批处理是指同时处理多个 LLM 请求的技术,适用于需要处理大量数据的场景,如批量翻译、内容生成、数据标注等。

应用场景

常见批处理任务

  • 批量翻译: 翻译大量文档或字符串
  • 内容生成: 批量生成产品描述、文章
  • 数据标注: 自动分类、打标签
  • 内容审核: 批量检查内容合规性
  • 信息提取: 从大量文本中提取结构化数据

实现方式

1. 简单循环(串行)

最简单但效率最低:

from openai import OpenAI

client = OpenAI(api_key="your-api-key", base_url="https://api.weelinking.com/v1")

def process_batch_serial(items):
results = []
for item in items:
response = client.chat.completions.create(
model="gpt-4o-mini",
messages=[{"role": "user", "content": item}]
)
results.append(response.choices[0].message.content)
return results

# 使用
items = ["翻译:Hello", "翻译:World", "翻译:Goodbye"]
results = process_batch_serial(items)

2. 异步并发

使用 asyncio 实现并发请求:

import asyncio
from openai import AsyncOpenAI

async_client = AsyncOpenAI(
api_key="your-api-key",
base_url="https://api.weelinking.com/v1"
)

async def process_single(item):
response = await async_client.chat.completions.create(
model="gpt-4o-mini",
messages=[{"role": "user", "content": item}]
)
return response.choices[0].message.content

async def process_batch_async(items, concurrency=10):
semaphore = asyncio.Semaphore(concurrency)

async def process_with_semaphore(item):
async with semaphore:
return await process_single(item)

tasks = [process_with_semaphore(item) for item in items]
return await asyncio.gather(*tasks)

# 使用
items = ["任务1", "任务2", "任务3", ...]
results = asyncio.run(process_batch_async(items, concurrency=10))

3. 线程池

使用 ThreadPoolExecutor:

from concurrent.futures import ThreadPoolExecutor, as_completed
from openai import OpenAI

client = OpenAI(api_key="your-api-key", base_url="https://api.weelinking.com/v1")

def process_single(item):
response = client.chat.completions.create(
model="gpt-4o-mini",
messages=[{"role": "user", "content": item}]
)
return response.choices[0].message.content

def process_batch_threaded(items, max_workers=10):
results = [None] * len(items)

with ThreadPoolExecutor(max_workers=max_workers) as executor:
future_to_index = {
executor.submit(process_single, item): i
for i, item in enumerate(items)
}

for future in as_completed(future_to_index):
index = future_to_index[future]
try:
results[index] = future.result()
except Exception as e:
results[index] = f"Error: {str(e)}"

return results

4. OpenAI Batch API

OpenAI 提供专门的批处理 API,成本更低:

import json
from openai import OpenAI

client = OpenAI(api_key="your-api-key", base_url="https://api.weelinking.com/v1")

def create_batch_file(requests):
"""创建批处理输入文件"""
lines = []
for i, req in enumerate(requests):
line = {
"custom_id": f"request-{i}",
"method": "POST",
"url": "/v1/chat/completions",
"body": {
"model": "gpt-4o-mini",
"messages": [{"role": "user", "content": req}]
}
}
lines.append(json.dumps(line))
return "\n".join(lines)

def submit_batch(requests):
# 创建文件内容
file_content = create_batch_file(requests)

# 上传文件
file = client.files.create(
file=file_content.encode(),
purpose="batch"
)

# 创建批处理任务
batch = client.batches.create(
input_file_id=file.id,
endpoint="/v1/chat/completions",
completion_window="24h"
)

return batch.id

def get_batch_results(batch_id):
batch = client.batches.retrieve(batch_id)

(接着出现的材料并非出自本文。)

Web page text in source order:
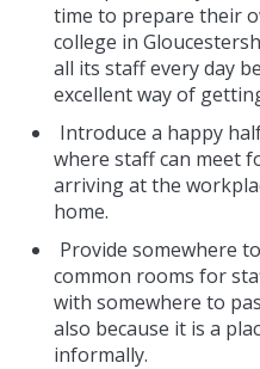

if batch.status == "completed":
# 下载结果
result_file = client.files.content(batch.output_file_id)
results = []
for line in result_file.text.split("\n"):
if line:
result = json.loads(line)
results.append(result)
return results

return {"status": batch.status}

高级技巧

1. 进度追踪

from tqdm import tqdm
import asyncio

async def process_batch_with_progress(items, concurrency=10):
semaphore = asyncio.Semaphore(concurrency)
results = []

async def process_with_semaphore(item, pbar):
async with semaphore:
result = await process_single(item)
pbar.update(1)
return result

with tqdm(total=len(items), desc="处理进度") as pbar:
tasks = [process_with_semaphore(item, pbar) for item in items]
results = await asyncio.gather(*tasks)

return results

2. 错误重试

import asyncio
from tenacity import retry, stop_after_attempt, wait_exponential

@retry(
stop=stop_after_attempt(3),
wait=wait_exponential(multiplier=1, min=1, max=10)
)
async def process_with_retry(item):
return await process_single(item)

async def process_batch_with_retry(items, concurrency=10):
semaphore = asyncio.Semaphore(concurrency)

async def process(item):
async with semaphore:
try:
return {"success": True, "result": await process_with_retry(item)}
except Exception as e:
return {"success": False, "error": str(e), "item": item}

tasks = [process(item) for item in items]
return await asyncio.gather(*tasks)

3. 分批处理

处理超大量数据时分批:

def chunk_list(lst, chunk_size):
for i in range(0, len(lst), chunk_size):
yield lst[i:i + chunk_size]

async def process_large_batch(items, batch_size=100, concurrency=10):
all_results = []

for batch in chunk_list(items, batch_size):
batch_results = await process_batch_async(batch, concurrency)
all_results.extend(batch_results)

# 批次间休息,避免过载
await asyncio.sleep(1)

return all_results

4. 结果持久化

import json
import os

async def process_batch_with_checkpoint(items, output_file, concurrency=10):
# 加载已完成的结果
completed = {}
if os.path.exists(output_file):
with open(output_file) as f:
for line in f:
result = json.loads(line)
completed[result["id"]] = result

# 找出未完成的任务
pending = [(i, item) for i, item in enumerate(items) if i not in completed]

# 处理未完成的任务
async def process_and_save(index, item):
result = await process_single(item)

# 立即保存
with open(output_file, "a") as f:
f.write(json.dumps({
"id": index,
"input": item,
"output": result
}) + "\n")

return result

semaphore = asyncio.Semaphore(concurrency)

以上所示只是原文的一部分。